» ABOUT THIS EXERCISE
Only the lines from the one containing "eficientes debido a" through the one containing "El número de" should be printed, exactly as they appear below, with both ends included.

» GIVEN RECORDS

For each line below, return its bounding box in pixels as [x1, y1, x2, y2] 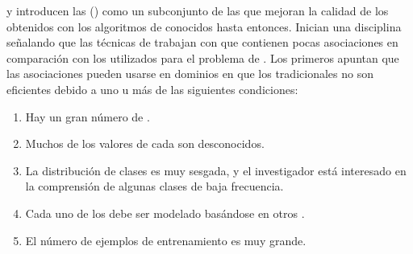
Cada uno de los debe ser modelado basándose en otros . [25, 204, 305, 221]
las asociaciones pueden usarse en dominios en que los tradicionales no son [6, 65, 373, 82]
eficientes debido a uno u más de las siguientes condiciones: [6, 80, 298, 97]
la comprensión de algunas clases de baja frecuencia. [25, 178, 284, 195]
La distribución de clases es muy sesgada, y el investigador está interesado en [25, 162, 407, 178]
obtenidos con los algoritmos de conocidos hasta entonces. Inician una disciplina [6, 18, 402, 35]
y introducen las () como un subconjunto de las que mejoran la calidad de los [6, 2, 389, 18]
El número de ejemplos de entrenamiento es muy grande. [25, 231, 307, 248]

...

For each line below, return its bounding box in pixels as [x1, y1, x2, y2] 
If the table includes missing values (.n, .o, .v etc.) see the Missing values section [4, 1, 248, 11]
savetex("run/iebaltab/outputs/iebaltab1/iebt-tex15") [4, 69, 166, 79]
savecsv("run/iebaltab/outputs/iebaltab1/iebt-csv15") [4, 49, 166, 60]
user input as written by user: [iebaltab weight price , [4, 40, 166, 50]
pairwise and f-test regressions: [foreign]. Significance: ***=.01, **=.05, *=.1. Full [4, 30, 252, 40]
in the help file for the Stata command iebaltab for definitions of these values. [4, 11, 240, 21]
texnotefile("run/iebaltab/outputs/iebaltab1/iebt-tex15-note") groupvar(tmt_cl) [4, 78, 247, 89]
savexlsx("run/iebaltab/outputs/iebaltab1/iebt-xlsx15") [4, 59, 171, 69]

» RESPONSE TO THIS EXERCISE
eficientes debido a uno u más de las siguientes condiciones: [6, 80, 298, 97]
la comprensión de algunas clases de baja frecuencia. [25, 178, 284, 195]
La distribución de clases es muy sesgada, y el investigador está interesado en [25, 162, 407, 178]
obtenidos con los algoritmos de conocidos hasta entonces. Inician una disciplina [6, 18, 402, 35]
y introducen las () como un subconjunto de las que mejoran la calidad de los [6, 2, 389, 18]
El número de ejemplos de entrenamiento es muy grande. [25, 231, 307, 248]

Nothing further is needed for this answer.